単にログと言われると新米のPHPエンジニアなら、エラーログやアクセスログのようなログファイルを連想する人もいれば、error_reportingやerror_logのようなphp.iniの設定(ディレクティブ)を連想する人もいると思います。
開発環境ではエラーを画面に表示して確認しているが、本番環境ではエラーを画面に表示しないように設定を変えているだけで、ファイルには残していなかったり、ログファイルはあってもファイルの中身を見たことがないという人もいるかもしれません。
本番環境のログはアプリケーションを安定稼働するために必要不可欠なものであり、特にアプリケーションログではユーザーの行動を把握することができます。例えば、ユーザーが予期しない行動を行った際の不具合や今後起こりうるシステム障害のヒントがログに残っている場合があります。
ログはファイルに残すもの?
ログの保存先と言えば、Linuxでは/var/log配下のファイルというイメージを持っているかもしれませんが、ログは必ずしもファイルに残すものではありません。例えば、データベースのテーブルに記録したり、アプリケーションからメールでログを送信することもあります。
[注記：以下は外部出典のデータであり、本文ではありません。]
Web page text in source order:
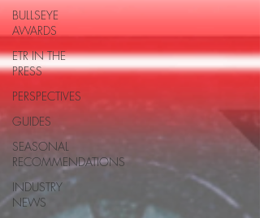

最近では、Fluentdなどでログを収集してログ収集用のサーバで一括管理したり、API経由でSlackにログを残すということもあるでしょう。
Monologでできること
Monologを使うと、アプリケーションのログをファイルはもちろん、データベースや様々なWebサービスに記録することができ、ログレベルで分類して、すべてのログを記録する出力先とエラーレベルの高いログのみ記録する出力先など複数の出力先を指定することもできます。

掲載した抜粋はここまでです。